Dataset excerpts
:::
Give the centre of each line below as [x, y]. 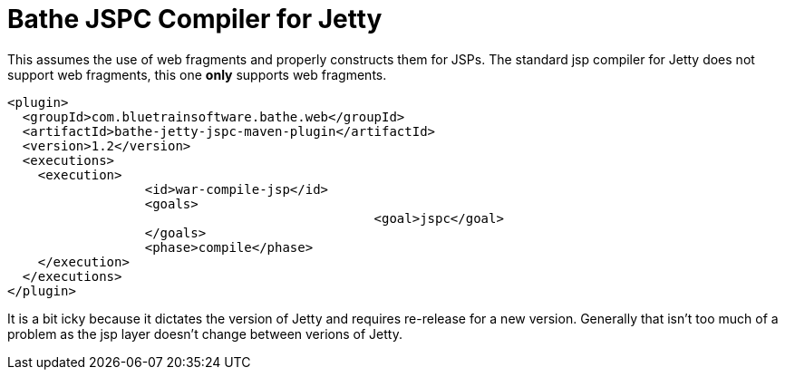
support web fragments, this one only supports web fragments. [197, 74]
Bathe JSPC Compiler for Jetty [195, 19]
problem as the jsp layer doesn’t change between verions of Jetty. [205, 333]
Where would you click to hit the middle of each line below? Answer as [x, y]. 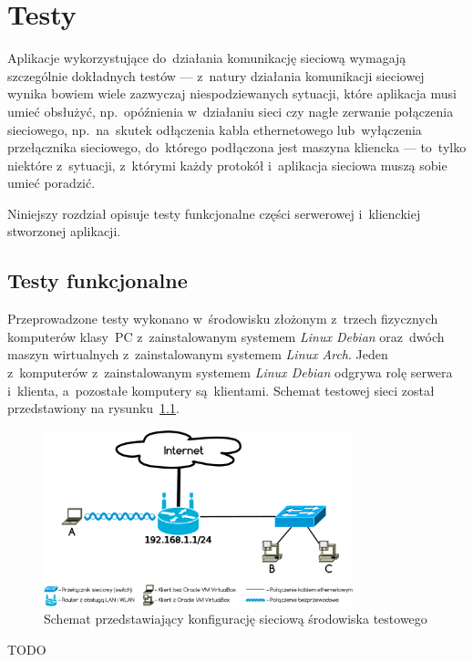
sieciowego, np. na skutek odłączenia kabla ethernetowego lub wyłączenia [215, 129]
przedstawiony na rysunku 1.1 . [93, 408]
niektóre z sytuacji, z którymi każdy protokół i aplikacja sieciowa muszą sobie [227, 165]
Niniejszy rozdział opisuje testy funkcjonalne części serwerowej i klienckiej [214, 213]
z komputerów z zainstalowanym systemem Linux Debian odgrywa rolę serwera [230, 372]
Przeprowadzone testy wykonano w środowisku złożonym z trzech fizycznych [223, 319]
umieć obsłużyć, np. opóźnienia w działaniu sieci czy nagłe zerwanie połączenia [231, 111]
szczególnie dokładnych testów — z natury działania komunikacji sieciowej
:::
● **EXERCISE**
All that should be printed is the run of lines above from the one with "problem as the" through the one with "przedstawiony na rysunku 1.1 . [93, 408]", both included, exactly as given, with pictures left out.

● **SOLUTION FOR THIS EXERCISE**
problem as the jsp layer doesn’t change between verions of Jetty. [205, 333]
Where would you click to hit the middle of each line below? Answer as [x, y]. 
sieciowego, np. na skutek odłączenia kabla ethernetowego lub wyłączenia [215, 129]
przedstawiony na rysunku 1.1 . [93, 408]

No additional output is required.